## DATA FOR REVIEW
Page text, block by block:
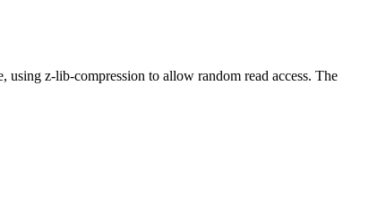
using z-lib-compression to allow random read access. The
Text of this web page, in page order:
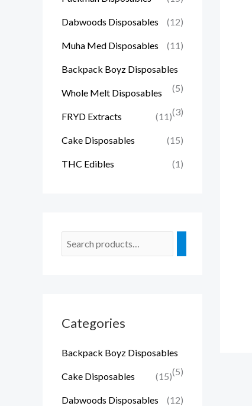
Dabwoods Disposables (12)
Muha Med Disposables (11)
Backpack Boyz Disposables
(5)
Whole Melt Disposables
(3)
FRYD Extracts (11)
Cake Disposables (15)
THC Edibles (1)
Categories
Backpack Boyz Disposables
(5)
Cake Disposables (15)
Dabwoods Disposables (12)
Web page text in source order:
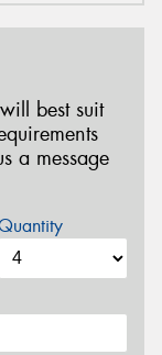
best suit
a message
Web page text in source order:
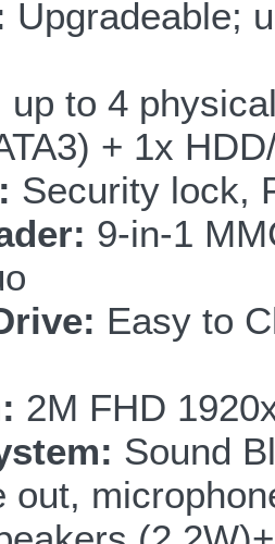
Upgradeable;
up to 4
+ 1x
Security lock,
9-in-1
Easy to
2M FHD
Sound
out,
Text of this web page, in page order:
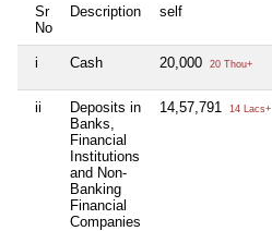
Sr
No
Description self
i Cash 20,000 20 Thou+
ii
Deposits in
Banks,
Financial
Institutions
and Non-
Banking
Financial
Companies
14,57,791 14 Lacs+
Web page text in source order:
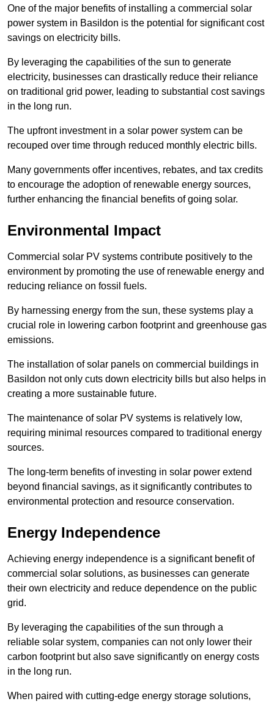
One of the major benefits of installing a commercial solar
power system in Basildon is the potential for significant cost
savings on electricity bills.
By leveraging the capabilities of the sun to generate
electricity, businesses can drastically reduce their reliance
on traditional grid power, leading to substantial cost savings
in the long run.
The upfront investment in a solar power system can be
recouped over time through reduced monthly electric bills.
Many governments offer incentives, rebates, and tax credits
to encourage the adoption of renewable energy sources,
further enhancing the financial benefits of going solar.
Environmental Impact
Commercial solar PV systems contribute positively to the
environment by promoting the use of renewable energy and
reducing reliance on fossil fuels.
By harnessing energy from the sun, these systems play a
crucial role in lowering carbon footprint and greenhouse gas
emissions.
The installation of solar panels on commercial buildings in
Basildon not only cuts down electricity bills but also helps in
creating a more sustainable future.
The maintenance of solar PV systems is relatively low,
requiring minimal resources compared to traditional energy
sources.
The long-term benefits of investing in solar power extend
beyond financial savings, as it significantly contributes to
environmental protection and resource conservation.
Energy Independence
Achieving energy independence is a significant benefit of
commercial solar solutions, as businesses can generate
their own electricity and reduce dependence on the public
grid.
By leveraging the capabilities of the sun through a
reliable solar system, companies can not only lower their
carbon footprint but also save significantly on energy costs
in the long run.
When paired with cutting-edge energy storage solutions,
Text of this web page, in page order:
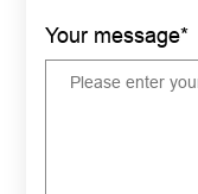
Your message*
...
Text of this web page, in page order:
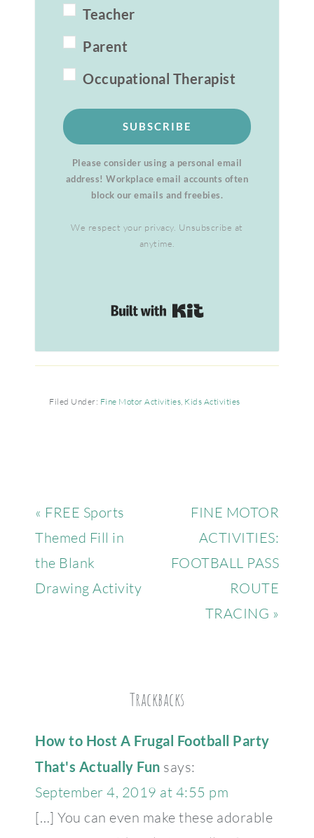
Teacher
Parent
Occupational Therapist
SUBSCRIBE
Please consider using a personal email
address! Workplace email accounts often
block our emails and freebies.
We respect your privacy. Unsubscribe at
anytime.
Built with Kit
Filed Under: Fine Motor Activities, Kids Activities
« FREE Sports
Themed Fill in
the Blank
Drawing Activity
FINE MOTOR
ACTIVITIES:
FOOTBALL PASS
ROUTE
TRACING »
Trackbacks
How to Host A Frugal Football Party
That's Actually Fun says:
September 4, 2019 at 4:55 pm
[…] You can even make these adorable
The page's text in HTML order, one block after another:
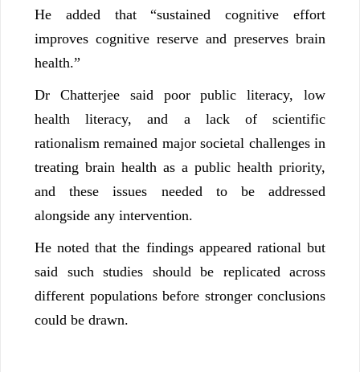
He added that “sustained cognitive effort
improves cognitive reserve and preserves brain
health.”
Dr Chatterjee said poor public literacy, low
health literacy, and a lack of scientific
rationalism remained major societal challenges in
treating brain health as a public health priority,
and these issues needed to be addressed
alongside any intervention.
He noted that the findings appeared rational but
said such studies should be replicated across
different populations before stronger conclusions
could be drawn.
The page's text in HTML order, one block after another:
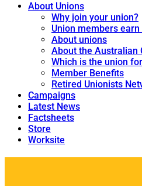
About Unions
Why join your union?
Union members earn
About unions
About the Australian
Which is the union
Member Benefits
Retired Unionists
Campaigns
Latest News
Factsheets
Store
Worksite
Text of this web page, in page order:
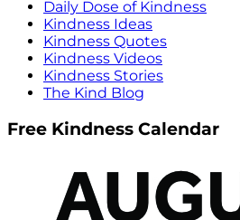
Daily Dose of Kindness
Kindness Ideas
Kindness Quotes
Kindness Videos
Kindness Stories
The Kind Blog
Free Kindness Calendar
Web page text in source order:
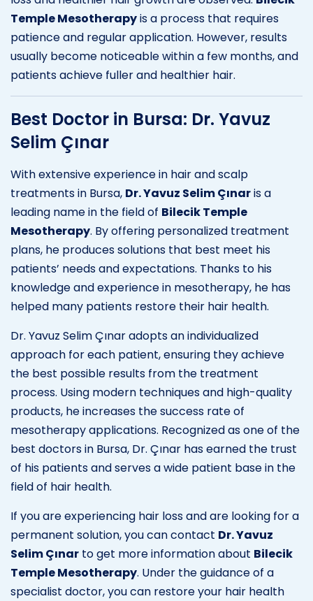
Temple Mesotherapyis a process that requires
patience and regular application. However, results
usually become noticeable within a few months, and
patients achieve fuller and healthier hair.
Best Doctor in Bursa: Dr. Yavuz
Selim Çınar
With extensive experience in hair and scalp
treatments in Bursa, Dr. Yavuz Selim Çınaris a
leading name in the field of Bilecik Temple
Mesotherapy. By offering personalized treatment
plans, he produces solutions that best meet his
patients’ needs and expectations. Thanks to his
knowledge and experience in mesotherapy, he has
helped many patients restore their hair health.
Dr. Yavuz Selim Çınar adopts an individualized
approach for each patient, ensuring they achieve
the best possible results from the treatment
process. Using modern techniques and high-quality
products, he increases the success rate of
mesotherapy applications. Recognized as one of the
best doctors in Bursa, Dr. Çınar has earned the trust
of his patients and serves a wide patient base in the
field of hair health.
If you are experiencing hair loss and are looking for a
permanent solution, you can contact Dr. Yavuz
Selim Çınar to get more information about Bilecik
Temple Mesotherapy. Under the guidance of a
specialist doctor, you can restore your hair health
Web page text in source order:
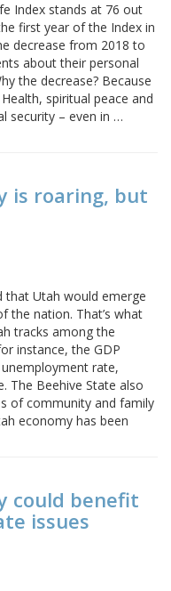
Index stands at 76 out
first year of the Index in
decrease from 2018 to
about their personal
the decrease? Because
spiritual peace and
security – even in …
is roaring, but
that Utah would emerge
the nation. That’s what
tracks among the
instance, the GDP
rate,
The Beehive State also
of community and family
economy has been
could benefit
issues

## PROBLEM TO WORK ON
Tally the lines of the records that contain "Index", then write only the total.

## YOUR SOLUTION
2